::: Input for this task :::

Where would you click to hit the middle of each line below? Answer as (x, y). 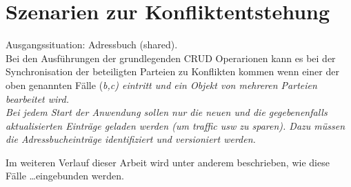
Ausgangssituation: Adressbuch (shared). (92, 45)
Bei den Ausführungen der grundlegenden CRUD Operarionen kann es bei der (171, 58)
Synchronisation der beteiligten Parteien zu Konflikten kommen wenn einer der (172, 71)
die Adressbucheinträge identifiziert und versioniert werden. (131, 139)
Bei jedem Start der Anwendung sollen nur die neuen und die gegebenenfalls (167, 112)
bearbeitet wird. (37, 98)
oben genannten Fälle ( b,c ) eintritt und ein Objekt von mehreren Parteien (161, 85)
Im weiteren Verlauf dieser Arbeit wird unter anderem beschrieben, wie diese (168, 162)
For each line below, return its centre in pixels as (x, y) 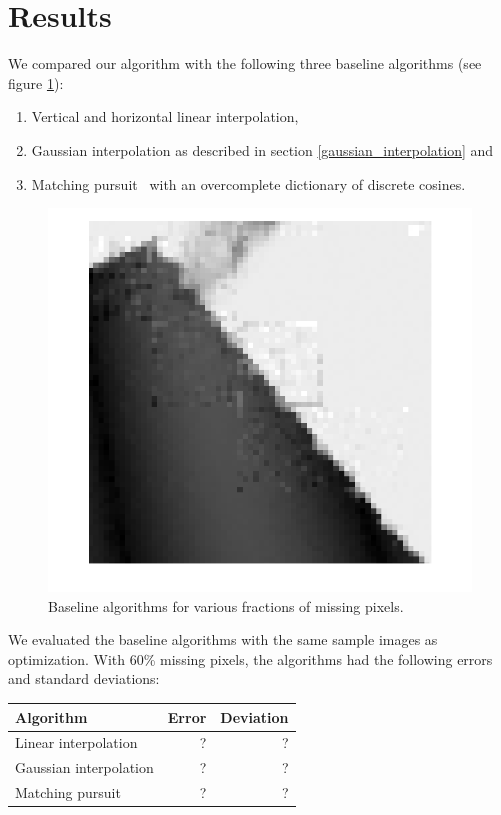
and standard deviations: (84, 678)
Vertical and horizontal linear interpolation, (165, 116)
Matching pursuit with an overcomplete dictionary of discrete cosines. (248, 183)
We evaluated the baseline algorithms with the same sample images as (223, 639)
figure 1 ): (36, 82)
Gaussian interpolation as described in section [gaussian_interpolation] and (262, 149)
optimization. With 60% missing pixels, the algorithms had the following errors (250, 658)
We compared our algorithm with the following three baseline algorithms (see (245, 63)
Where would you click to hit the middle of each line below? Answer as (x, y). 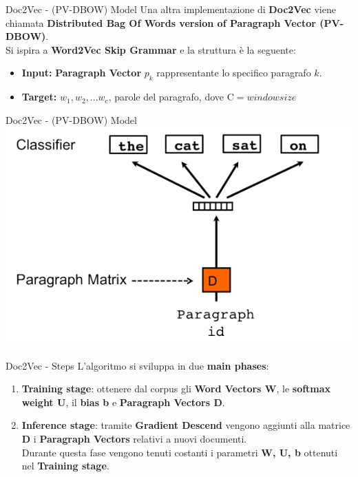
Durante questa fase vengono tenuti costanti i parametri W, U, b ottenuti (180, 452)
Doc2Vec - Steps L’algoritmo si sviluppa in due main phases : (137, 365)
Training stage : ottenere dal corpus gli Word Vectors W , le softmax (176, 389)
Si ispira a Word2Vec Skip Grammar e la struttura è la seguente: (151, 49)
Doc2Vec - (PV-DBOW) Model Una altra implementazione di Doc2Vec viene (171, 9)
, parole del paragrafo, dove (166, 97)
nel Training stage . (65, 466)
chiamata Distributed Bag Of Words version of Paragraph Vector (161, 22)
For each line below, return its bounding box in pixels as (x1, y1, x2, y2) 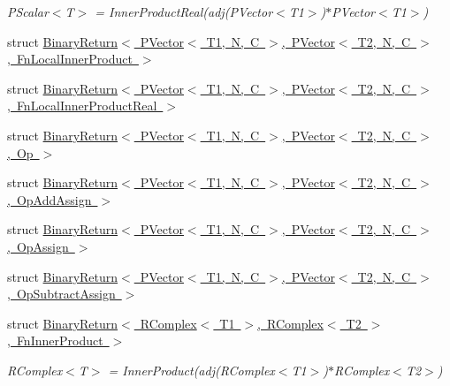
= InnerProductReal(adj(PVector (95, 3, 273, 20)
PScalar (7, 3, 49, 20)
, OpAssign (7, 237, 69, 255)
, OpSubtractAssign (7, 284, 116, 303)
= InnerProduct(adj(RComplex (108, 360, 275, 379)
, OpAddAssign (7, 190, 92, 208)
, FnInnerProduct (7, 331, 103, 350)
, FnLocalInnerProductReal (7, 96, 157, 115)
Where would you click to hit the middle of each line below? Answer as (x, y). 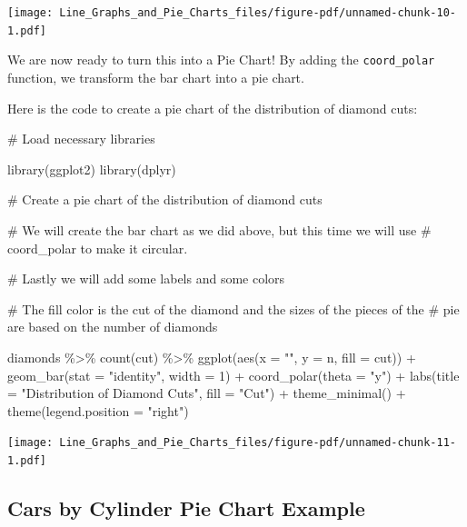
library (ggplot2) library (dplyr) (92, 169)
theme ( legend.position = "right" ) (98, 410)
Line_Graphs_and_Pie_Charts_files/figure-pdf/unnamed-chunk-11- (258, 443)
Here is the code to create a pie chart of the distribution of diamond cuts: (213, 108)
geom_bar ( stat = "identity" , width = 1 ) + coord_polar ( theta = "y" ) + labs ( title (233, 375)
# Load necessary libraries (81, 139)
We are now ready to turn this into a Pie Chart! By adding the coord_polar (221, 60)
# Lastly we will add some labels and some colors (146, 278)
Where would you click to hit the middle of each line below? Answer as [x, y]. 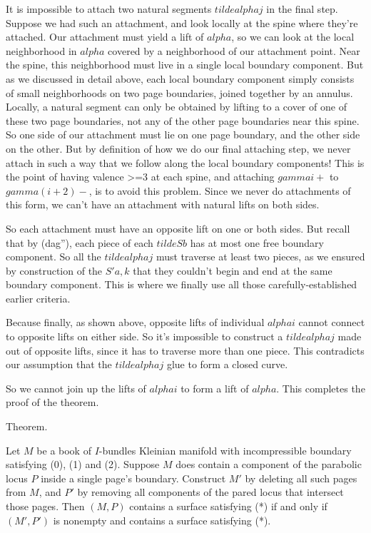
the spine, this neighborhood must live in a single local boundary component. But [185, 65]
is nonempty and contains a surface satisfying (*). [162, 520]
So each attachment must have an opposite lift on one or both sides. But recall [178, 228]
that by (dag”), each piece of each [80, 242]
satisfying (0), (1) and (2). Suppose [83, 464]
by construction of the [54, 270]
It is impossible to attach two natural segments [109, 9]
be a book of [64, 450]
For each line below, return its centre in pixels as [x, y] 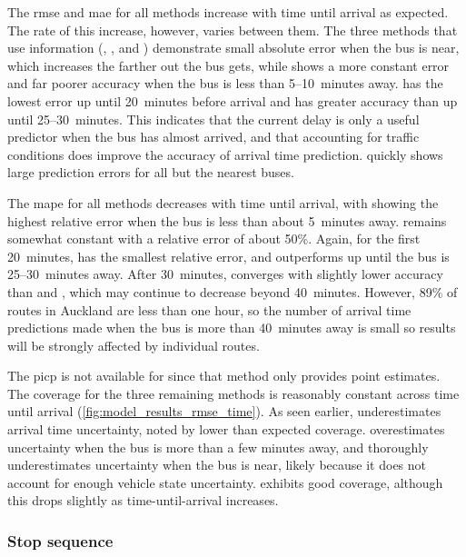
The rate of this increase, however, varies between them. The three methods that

:::
::: Input for this task :::

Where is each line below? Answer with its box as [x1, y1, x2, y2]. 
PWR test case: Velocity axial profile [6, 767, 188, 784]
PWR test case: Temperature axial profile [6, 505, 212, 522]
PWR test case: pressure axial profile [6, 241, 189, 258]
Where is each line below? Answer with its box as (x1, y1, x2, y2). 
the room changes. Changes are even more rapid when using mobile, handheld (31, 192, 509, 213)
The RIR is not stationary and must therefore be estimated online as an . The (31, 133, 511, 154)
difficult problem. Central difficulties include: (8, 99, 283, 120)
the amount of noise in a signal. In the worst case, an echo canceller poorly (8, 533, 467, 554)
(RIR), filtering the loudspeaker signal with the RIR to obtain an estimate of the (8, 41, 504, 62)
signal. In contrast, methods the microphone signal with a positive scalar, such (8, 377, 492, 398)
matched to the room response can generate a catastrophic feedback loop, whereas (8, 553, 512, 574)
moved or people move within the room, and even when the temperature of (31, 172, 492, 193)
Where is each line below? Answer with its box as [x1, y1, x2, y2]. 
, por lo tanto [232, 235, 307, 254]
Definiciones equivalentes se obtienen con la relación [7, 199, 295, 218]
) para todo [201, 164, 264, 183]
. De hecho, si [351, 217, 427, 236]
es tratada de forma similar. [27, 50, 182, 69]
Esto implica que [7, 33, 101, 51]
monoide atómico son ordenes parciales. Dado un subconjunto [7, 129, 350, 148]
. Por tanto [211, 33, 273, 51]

:::
::: Input for this task :::

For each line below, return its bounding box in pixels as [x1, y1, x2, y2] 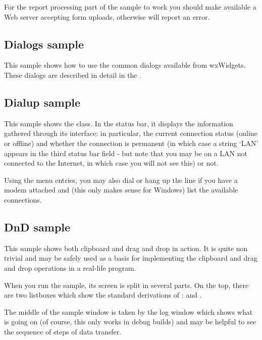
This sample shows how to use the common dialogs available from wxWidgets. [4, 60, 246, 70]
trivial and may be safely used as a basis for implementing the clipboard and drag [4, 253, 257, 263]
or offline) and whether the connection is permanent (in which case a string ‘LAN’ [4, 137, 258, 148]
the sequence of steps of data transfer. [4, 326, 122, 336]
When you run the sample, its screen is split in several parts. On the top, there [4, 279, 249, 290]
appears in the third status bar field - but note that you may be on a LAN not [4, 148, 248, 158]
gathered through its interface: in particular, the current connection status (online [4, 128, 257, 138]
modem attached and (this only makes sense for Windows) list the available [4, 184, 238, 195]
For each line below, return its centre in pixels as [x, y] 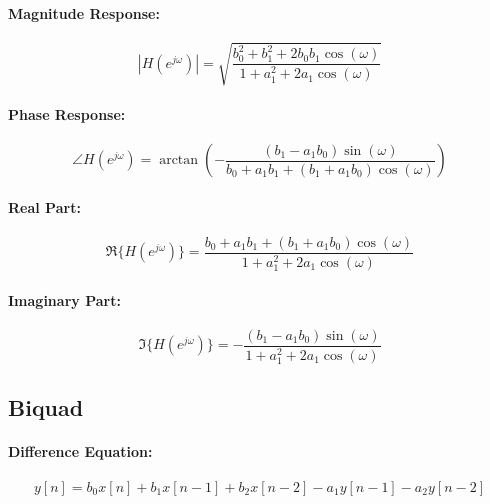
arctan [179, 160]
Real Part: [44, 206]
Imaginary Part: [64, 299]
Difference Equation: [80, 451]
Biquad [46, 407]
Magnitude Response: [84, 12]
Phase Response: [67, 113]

:::

Your task: Show the lines above that include "stage".

Task solution:
Training stage : ottenere dal corpus gli Word Vectors W , le softmax (176, 389)
nel Training stage . (65, 466)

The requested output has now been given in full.